# Manual Trans Fluid Swap



## artey34 (Jul 11, 2019)

Anyone swap the trans and clutch fluids to something other than factory? Mine does not have the smoothest shifts so I wanted to try something else. I live in Michigan so I need this fluid to be ok to use in all temps. 

Links please!
Thanks


----------



## jblackburn (Apr 14, 2012)

Clutch fluid is brake fluid. 

A lot of people switch the the Amsoil Synchromesh or 75w90 fluid and that helps smoothness. 

Sent from my SM-G950U using Tapatalk


----------



## artey34 (Jul 11, 2019)

Do you have a link for this?

Are there 2 reservoirs I need to fill up? Or just swapping the brake fluid with this also will do the clutch?


----------



## 17Hatch6MT (Dec 28, 2015)

For safety if for no other reason, the clutch system is completely separate from the brake system.

Saw in a different post where a car had a bad clutch master, that the clutch cylinder is inside the cabin & have to disassemble a bunch of the dash & other driver controls to get to it. A job for an expert. Would you have to do this to check the level / add fluid / change fluid?

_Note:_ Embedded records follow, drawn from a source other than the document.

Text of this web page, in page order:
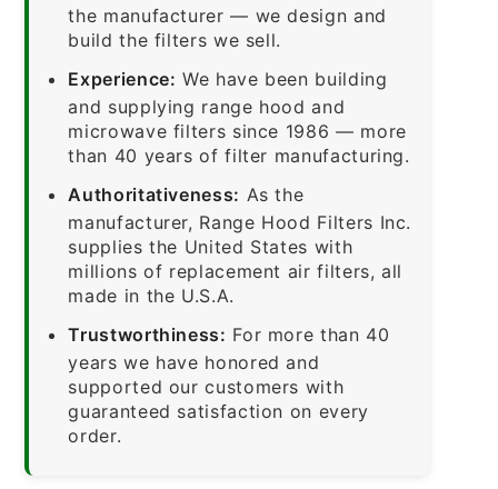
the manufacturer — we design and
build the filters we sell.
Experience: We have been building
and supplying range hood and
microwave filters since 1986 — more
than 40 years of filter manufacturing.
Authoritativeness: As the
manufacturer, Range Hood Filters Inc.
supplies the United States with
millions of replacement air filters, all
made in the U.S.A.
Trustworthiness: For more than 40
years we have honored and
supported our customers with
guaranteed satisfaction on every
order.
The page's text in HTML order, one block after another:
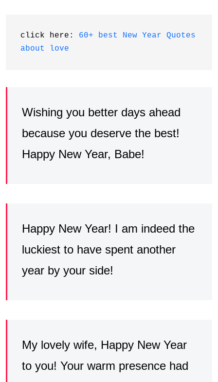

Also, fwiw, people have recommended Amsoil Synchromesh GL4 (and not the 75w90 GL4) for best cold-start performance. The 75 90 shifts too hard with a cold trans.


----------



## jblackburn (Apr 14, 2012)

17Hatch6MT said:


> For safety if for no other reason, the clutch system is completely separate from the brake system.
> 
> Saw in a different post where a car had a bad clutch master, that the clutch cylinder is inside the cabin & have to disassemble a bunch of the dash & other driver controls to get to it. A job for an expert. Would you have to do this to check the level / add fluid / change fluid?
> 
> Also, fwiw, people have recommended Amsoil Synchromesh GL4 (and not the 75w90 GL4) for best cold-start performance. The 75 90 shifts too hard with a cold trans.


The hydraulic part shares the reservoir with brake fluid. At least in the Gen 1, there was a little divider between chambers in the fluid reservoir.


----------



## 17Hatch6MT (Dec 28, 2015)




----------



## snowwy66 (Nov 5, 2017)

Talk on the forum is the brake and clutch are the same master reservoir.


----------



## artey34 (Jul 11, 2019)

Anyone have a link to this trans fluid or what they recommend? Also, how many QTs is it to fill up? Mine is a Manual Diesel RS 2018


----------



## artey34 (Jul 11, 2019)

bump


----------



## jblackburn (Apr 14, 2012)

artey34 said:


> Anyone have a link to this trans fluid or what they recommend? Also, how many QTs is it to fill up? Mine is a Manual Diesel RS 2018


2.5 qts.

Amsoil Synchromesh if you live somewhere with winter temperatures that hit negatives; Amsoil 75w-90 if you don't.


----------



## artey34 (Jul 11, 2019)

This guy?









Manual Synchromesh Transmission Fluid 5W-30


Shop Manual Synchromesh Transmission Fluid 5W-30 at AMSOIL. Find premium synthetic oil, filters and more online. Fast, free shipping available.




www.amsoil.com




Or this guy?



Amazon.com


----------



## MRO1791 (Sep 2, 2016)

I can absolutely confirm on Gen 2, the brake and clutch system share a common reservoir. This is pretty much the standard on newer cars.


----------



## CRUISE-CRUZE (Nov 8, 2010)

After I swapped the engine and replaced the clutch plate and slave cylinder I put just the normal brake fluid, no issues.


----------



## jblackburn (Apr 14, 2012)

artey34 said:


> This guy?
> 
> 
> 
> ...


I believe they are the same. I've had it in the clear bottle before, but I'd reckon they just updated their bottle.


----------



## Slayinit (Jan 8, 2013)

I drained & filled my 6MT at around the 2,500 mark if anything to make sure I replaced the 2qt factory fill with 2.5 qts. I used Redline MT-85. No improvement or degradation in shift quality - it's still pretty notchy.


----------